Evaluating Text Datasets

Before publishing a text dataset, ModelArts Studio allows you to evaluate the dataset to optimize data quality, ensure that the data meets high standards, and improve model performance.

If data evaluation is not required, skip this section and proceed with Publishing Text Datasets.

Creating Evaluation Standards for Text Datasets

ModelArts Studio provides preset evaluation standards for text datasets, covering multiple dimensions such as data accuracy, integrity, consistency, and format specifications. You can directly use those standards or create your evaluation standards.

If you want to use the preset evaluation standards, skip this section and proceed with Creating a Text Dataset Evaluation Task.

To create evaluation standards for text datasets, perform the following steps:

Log in to ModelArts Studio Large Model Deveopment Platform. In the My Spaces area, click the required workspace.
Figure 1 My Spaces
In the navigation pane, choose Data Engineering > Data Management > Data Evaluation. On the Manual Evaluation Standard tab page, the preset text dataset evaluation standard NLP Data Quality Standard V1.0 are displayed. You can click the evaluation criterion name to view the specific evaluation items.
Figure 2 Preset evaluation standards for text datasets
On the Manual Evaluation Standard page, click Create custom standards, select Preset Standard, and set the evaluation standard name and description.
Edit evaluation items.
You can delete evaluation items or create custom evaluation items as required. When creating a custom evaluation item, ensure that the evaluation type, evaluation item, and evaluation item description are clear and unambiguous.
Click Complete Creation.
After evaluation standards are created, you can view, edit, and delete them on the Manual Evaluation Standard page.

Creating a Text Dataset Evaluation Task

Only processed datasets can be evaluated.

Before creating a text dataset evaluation task, generate a processed dataset by referring to Processing Text Datasets.

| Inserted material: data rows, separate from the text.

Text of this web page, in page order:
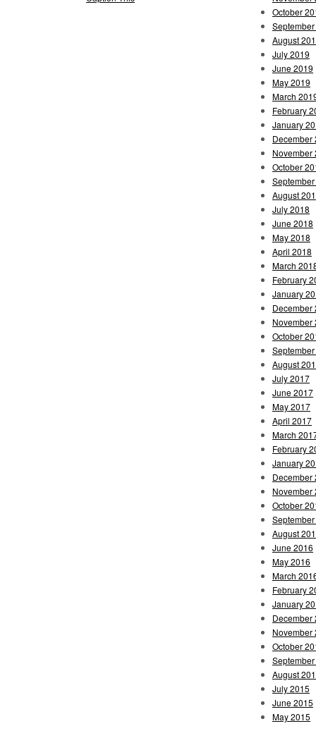
October
August
July 2019
June 2019
May 2019
March
February
January
December
November
October
August
July 2018
June 2018
May 2018
April 2018
March
February
January
December
November
October
August
July 2017
June 2017
May 2017
April 2017
March
February
January
December
November
October
August
June 2016
May 2016
March
February
January
December
November
October
August
July 2015
June 2015
May 2015
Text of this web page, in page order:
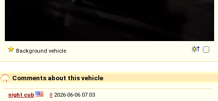
Background vehicle
Comments about this vehicle
night cub ◊ 2026-06-06 07:03
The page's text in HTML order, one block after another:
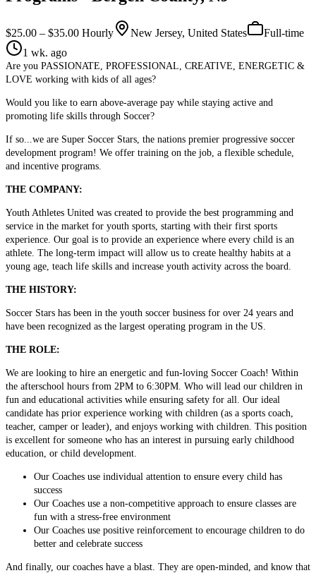
$25.00 – $35.00 Hourly New Jersey, United States
Full-time
1 wk. ago
Are you PASSIONATE, PROFESSIONAL, CREATIVE, ENERGETIC &
LOVE working with kids of all ages?
Would you like to earn above-average pay while staying active and
promoting life skills through Soccer?
If so...we are Super Soccer Stars, the nations premier progressive soccer
development program! We offer training on the job, a flexible schedule,
and incentive programs.
THE COMPANY:
Youth Athletes United was created to provide the best programming and
service in the market for youth sports, starting with their first sports
experience. Our goal is to provide an experience where every child is an
athlete. The long-term impact will allow us to create healthy habits at a
young age, teach life skills and increase youth activity across the board.
THE HISTORY:
Soccer Stars has been in the youth soccer business for over 24 years and
have been recognized as the largest operating program in the US.
THE ROLE:
We are looking to hire an energetic and fun-loving Soccer Coach! Within
the afterschool hours from 2PM to 6:30PM. Who will lead our children in
fun and educational activities while ensuring safety for all. Our ideal
candidate has prior experience working with children (as a sports coach,
teacher, camper or leader), and enjoys working with children. This position
is excellent for someone who has an interest in pursuing early childhood
education, or child development.
Our Coaches use individual attention to ensure every child has
success
Our Coaches use a non-competitive approach to ensure classes are
fun with a stress-free environment
Our Coaches use positive reinforcement to encourage children to do
better and celebrate success
And finally, our coaches have a blast. They are open-minded, and know that
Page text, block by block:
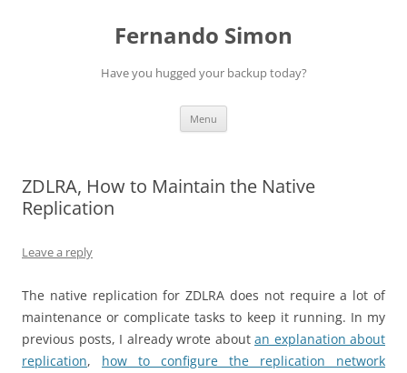
Fernando Simon
Have you hugged your backup today?
Menu
ZDLRA, How to Maintain the Native
Replication
Leave a reply
The native replication for ZDLRA does not require a lot of
maintenance or complicate tasks to keep it running. In my
previous posts, I already wrote about an explanation about
replication, how to configure the replication network
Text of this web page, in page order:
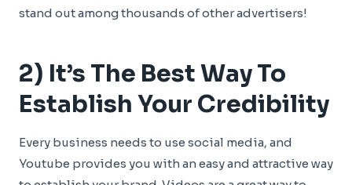
stand out among thousands of other advertisers!
2) It’s The Best Way To
Establish Your Credibility
Every business needs to use social media, and
Youtube provides you with an easy and attractive way
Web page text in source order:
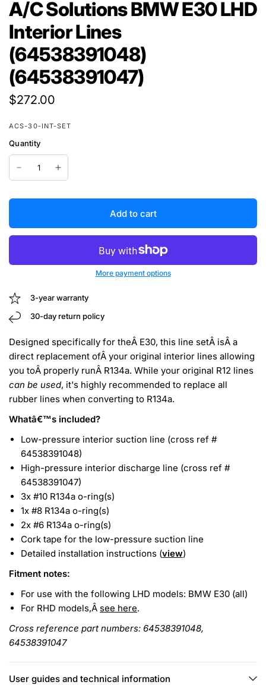
A/C Solutions BMW E30 LHD
Interior Lines
(64538391048)
(64538391047)
$272.00
ACS-30-INT-SET
Quantity
Add to cart
More payment options
3-year warranty
30-day return policy
Designed specifically for theÂ E30, this line setÂ isÂ a
direct replacement ofÂ your original interior lines allowing
you toÂ properly runÂ R134a. While your original R12 lines
can be used, it's highly recommended to replace all
rubber lines when converting to R134a.
Whatâ€™s included?
Low-pressure interior suction line (cross ref #
64538391048)
High-pressure interior discharge line (cross ref #
64538391047)
3x #10 R134a o-ring(s)
1x #8 R134a o-ring(s)
2x #6 R134a o-ring(s)
Cork tape for the low-pressure suction line
Detailed installation instructions (view)
Fitment notes:
For use with the following LHD models: BMW E30 (all)
For RHD models,Â see here.
Cross reference part numbers: 64538391048,
64538391047
User guides and technical information
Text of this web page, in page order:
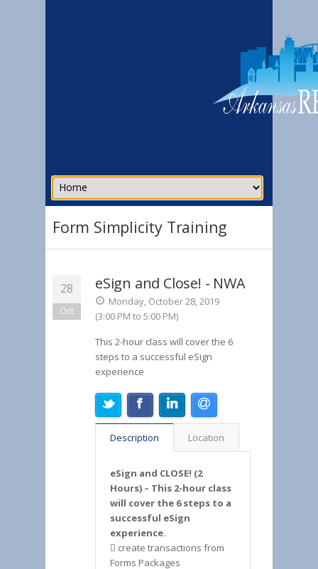
Form Simplicity Training
28
Oct
eSign and Close! - NWA
Monday, October 28, 2019
(3:00 PM to 5:00 PM)
This 2-hour class will cover the 6
steps to a successful eSign
experience
Description Location
eSign and CLOSE! (2
Hours) – This 2-hour class
will cover the 6 steps to a
successful eSign
experience.
 create transactions from
Forms Packages
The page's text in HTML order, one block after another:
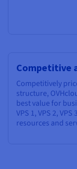
Competitive
Competitively
structure,
best value for
VPS 1, VPS 2,
resources and

To create a text dataset evaluation task, perform the following steps:

Log in to ModelArts Studio Large Model Deveopment Platform. In the My Spaces area, click the required workspace.
Figure 3 My Spaces
In the navigation pane, choose Data Engineering > Data Management > Data Evaluation. On the displayed page, click Create Evaluation Task in the upper right corner.
Select the dataset to be evaluated and set the number of samples.
Click Next Step and select the evaluation standard. Click Next Step to set the evaluator and click Next Step to enter the task name.
Click Complete Creation to go to the Data Evaluation page. After the evaluation task is created, the status becomes Created.
Click Evaluate in the Operation column.
On the evaluation page, label the problems of the current data by referring to the evaluation items. If the data meets the requirements, click Passed. If the data does not meet the requirements, click Not passed.
For a text dataset, you can right-click the question content and choose the corresponding problem type from the shortcut menu as shown in Figure 4.

Figure 4 Marking dataset problems
After all data is evaluated, check that the evaluation progress is 100% on the Manual Evaluation page.
Click Report in the Operation column to view the dataset quality evaluation report.